Brief:
Copy out all lines from the entries below in which "function" occurs.

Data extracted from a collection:
══════════════════════════════
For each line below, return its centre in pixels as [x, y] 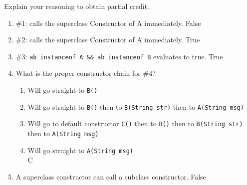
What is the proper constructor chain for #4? [86, 73]
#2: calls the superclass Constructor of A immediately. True [108, 40]
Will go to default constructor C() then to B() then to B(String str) [135, 123]
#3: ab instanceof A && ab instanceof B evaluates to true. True [119, 56]
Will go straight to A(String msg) [81, 150]
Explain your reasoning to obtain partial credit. [77, 6]
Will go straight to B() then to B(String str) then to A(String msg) [136, 106]
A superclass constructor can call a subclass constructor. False [111, 176]
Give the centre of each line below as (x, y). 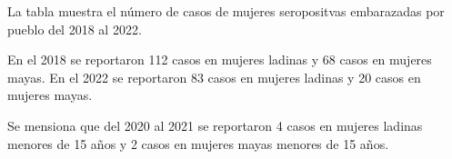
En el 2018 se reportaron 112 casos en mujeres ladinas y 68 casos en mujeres (220, 60)
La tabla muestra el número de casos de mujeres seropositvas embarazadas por (226, 11)
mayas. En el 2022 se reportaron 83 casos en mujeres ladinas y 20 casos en (214, 77)
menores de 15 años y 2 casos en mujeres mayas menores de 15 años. (198, 143)
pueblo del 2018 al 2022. (75, 29)
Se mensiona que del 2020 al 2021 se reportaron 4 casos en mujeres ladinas (215, 125)
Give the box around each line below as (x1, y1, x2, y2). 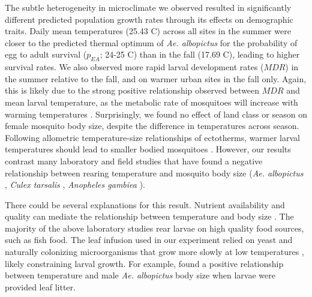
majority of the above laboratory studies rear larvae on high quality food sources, (5, 221, 304, 234)
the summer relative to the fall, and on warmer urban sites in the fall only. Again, (5, 72, 307, 85)
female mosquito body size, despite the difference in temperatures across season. (5, 119, 299, 132)
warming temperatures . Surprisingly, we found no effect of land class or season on (5, 107, 307, 120)
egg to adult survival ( (5, 48, 87, 61)
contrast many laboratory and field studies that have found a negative (5, 154, 263, 167)
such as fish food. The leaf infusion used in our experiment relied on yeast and (5, 233, 293, 246)
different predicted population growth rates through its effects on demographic (5, 13, 293, 25)
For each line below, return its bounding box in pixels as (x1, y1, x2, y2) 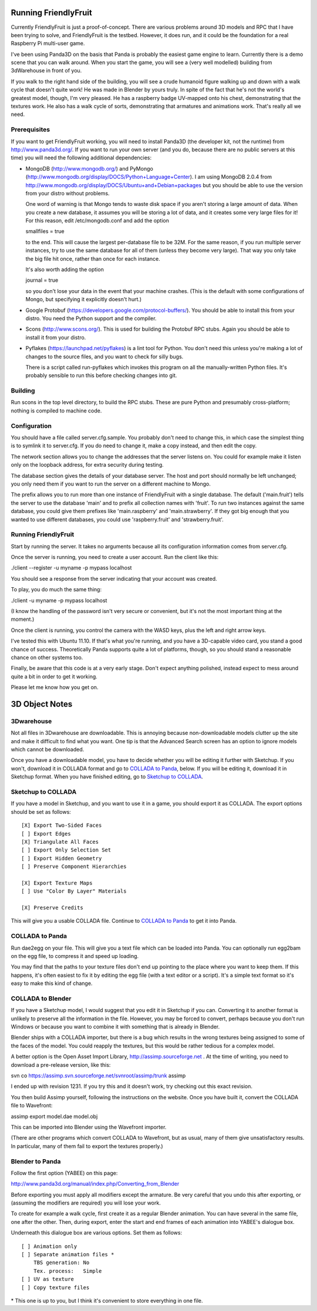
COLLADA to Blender (11, 994, 72, 1003)
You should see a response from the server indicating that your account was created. (11, 575, 217, 582)
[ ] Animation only (21, 1243, 77, 1250)
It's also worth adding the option (25, 266, 104, 273)
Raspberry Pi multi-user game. (11, 40, 85, 47)
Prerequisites (11, 125, 50, 134)
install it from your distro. (25, 334, 86, 341)
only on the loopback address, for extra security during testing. (11, 461, 164, 468)
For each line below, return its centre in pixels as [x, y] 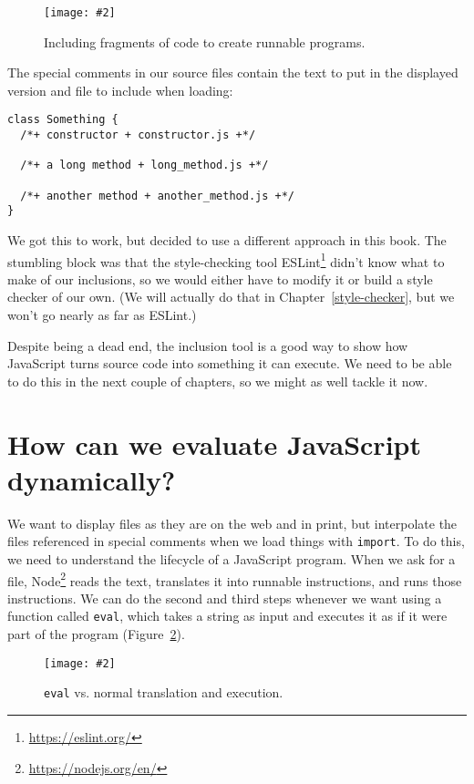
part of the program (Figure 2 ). [96, 634]
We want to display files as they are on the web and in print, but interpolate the [232, 523]
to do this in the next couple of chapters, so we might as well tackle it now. [218, 381]
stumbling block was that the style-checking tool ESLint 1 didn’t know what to [226, 260]
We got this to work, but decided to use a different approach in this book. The [227, 240]
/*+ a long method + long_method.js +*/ [144, 165]
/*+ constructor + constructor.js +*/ [138, 135]
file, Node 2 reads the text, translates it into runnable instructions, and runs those [235, 579]
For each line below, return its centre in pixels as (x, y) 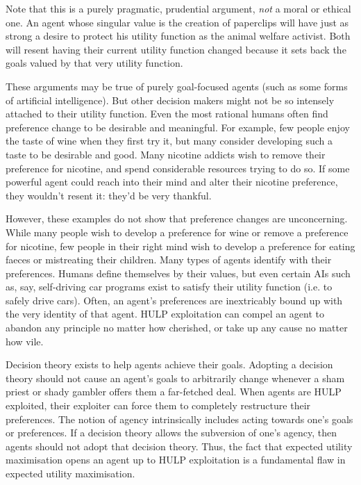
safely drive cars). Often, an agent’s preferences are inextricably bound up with (174, 300)
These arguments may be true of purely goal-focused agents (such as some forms (177, 86)
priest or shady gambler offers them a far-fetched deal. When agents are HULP (174, 392)
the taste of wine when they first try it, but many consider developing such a (169, 141)
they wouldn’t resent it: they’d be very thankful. (109, 195)
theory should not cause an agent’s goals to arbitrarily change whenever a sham (175, 378)
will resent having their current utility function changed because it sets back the (176, 49)
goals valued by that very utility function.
══════════════════════════════
Problem solution:
will resent having their current utility function changed because it sets back the (176, 49)
goals valued by that very utility function.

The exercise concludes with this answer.